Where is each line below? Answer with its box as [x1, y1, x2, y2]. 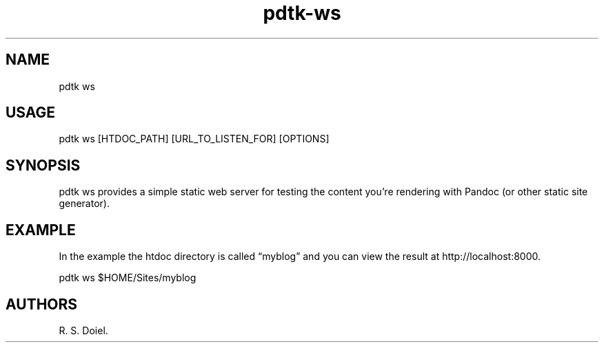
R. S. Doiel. [59, 324, 108, 336]
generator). [59, 197, 110, 210]
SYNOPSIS [6, 156, 81, 174]
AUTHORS [6, 295, 78, 313]
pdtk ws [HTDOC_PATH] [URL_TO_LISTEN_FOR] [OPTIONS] [59, 133, 330, 145]
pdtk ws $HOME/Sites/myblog [59, 272, 197, 284]
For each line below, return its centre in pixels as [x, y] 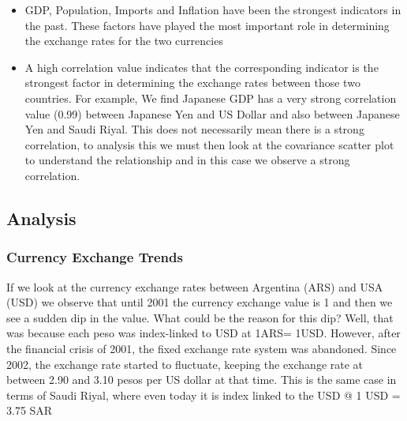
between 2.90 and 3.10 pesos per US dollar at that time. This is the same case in [202, 380]
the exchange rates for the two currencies [124, 41]
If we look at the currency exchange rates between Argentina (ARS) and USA [195, 286]
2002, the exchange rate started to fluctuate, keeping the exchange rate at [185, 364]
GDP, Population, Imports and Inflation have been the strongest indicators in [213, 9]
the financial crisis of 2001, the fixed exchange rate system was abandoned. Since [202, 348]
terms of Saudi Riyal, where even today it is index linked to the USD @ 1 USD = [203, 395]
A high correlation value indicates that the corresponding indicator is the [202, 67]
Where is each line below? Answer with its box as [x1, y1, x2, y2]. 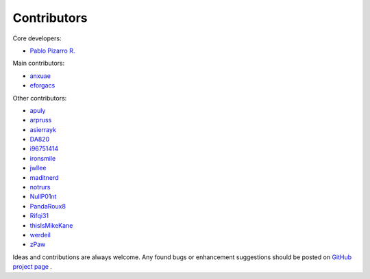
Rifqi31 [29, 212, 49, 220]
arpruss [29, 116, 52, 124]
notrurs [29, 183, 51, 191]
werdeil [29, 230, 51, 239]
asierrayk [29, 125, 56, 133]
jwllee [29, 164, 47, 172]
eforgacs [29, 81, 56, 90]
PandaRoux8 [29, 202, 66, 210]
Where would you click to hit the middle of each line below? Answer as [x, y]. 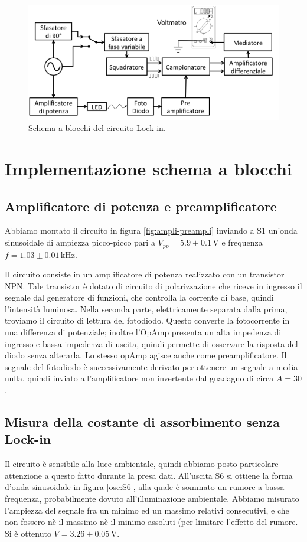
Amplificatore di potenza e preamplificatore [141, 206]
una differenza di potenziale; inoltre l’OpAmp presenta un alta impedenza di [143, 332]
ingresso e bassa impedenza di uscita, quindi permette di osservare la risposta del [151, 343]
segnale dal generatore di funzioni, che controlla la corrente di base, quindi [139, 297]
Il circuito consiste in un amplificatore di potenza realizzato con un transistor [145, 274]
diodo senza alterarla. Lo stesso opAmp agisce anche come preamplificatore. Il [146, 355]
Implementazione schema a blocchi [148, 169]
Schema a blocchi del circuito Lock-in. [97, 128]

EXERCISE PROMPT
Repeat the listing verbatim, pictures excluded.

RESPONSE TO THE TASK
Where is each line below? Answer with its box as [x1, y1, x2, y2]. 
R. S. Doiel. [59, 324, 108, 336]
generator). [59, 197, 110, 210]
SYNOPSIS [6, 156, 81, 174]
AUTHORS [6, 295, 78, 313]
pdtk ws [HTDOC_PATH] [URL_TO_LISTEN_FOR] [OPTIONS] [59, 133, 330, 145]
pdtk ws $HOME/Sites/myblog [59, 272, 197, 284]
For each line below, return its centre in pixels as [x, y] 
between 2.90 and 3.10 pesos per US dollar at that time. This is the same case in [202, 380]
the exchange rates for the two currencies [124, 41]
If we look at the currency exchange rates between Argentina (ARS) and USA [195, 286]
2002, the exchange rate started to fluctuate, keeping the exchange rate at [185, 364]
GDP, Population, Imports and Inflation have been the strongest indicators in [213, 9]
the financial crisis of 2001, the fixed exchange rate system was abandoned. Since [202, 348]
terms of Saudi Riyal, where even today it is index linked to the USD @ 1 USD = [203, 395]
A high correlation value indicates that the corresponding indicator is the [202, 67]
Where is each line below? Answer with its box as [x1, y1, x2, y2]. 
Rifqi31 [29, 212, 49, 220]
arpruss [29, 116, 52, 124]
notrurs [29, 183, 51, 191]
werdeil [29, 230, 51, 239]
asierrayk [29, 125, 56, 133]
jwllee [29, 164, 47, 172]
eforgacs [29, 81, 56, 90]
PandaRoux8 [29, 202, 66, 210]
Where would you click to hit the middle of each line below? Answer as [x, y]. 
Amplificatore di potenza e preamplificatore [141, 206]
una differenza di potenziale; inoltre l’OpAmp presenta un alta impedenza di [143, 332]
ingresso e bassa impedenza di uscita, quindi permette di osservare la risposta del [151, 343]
segnale dal generatore di funzioni, che controlla la corrente di base, quindi [139, 297]
Il circuito consiste in un amplificatore di potenza realizzato con un transistor [145, 274]
diodo senza alterarla. Lo stesso opAmp agisce anche come preamplificatore. Il [146, 355]
Implementazione schema a blocchi [148, 169]
Schema a blocchi del circuito Lock-in. [97, 128]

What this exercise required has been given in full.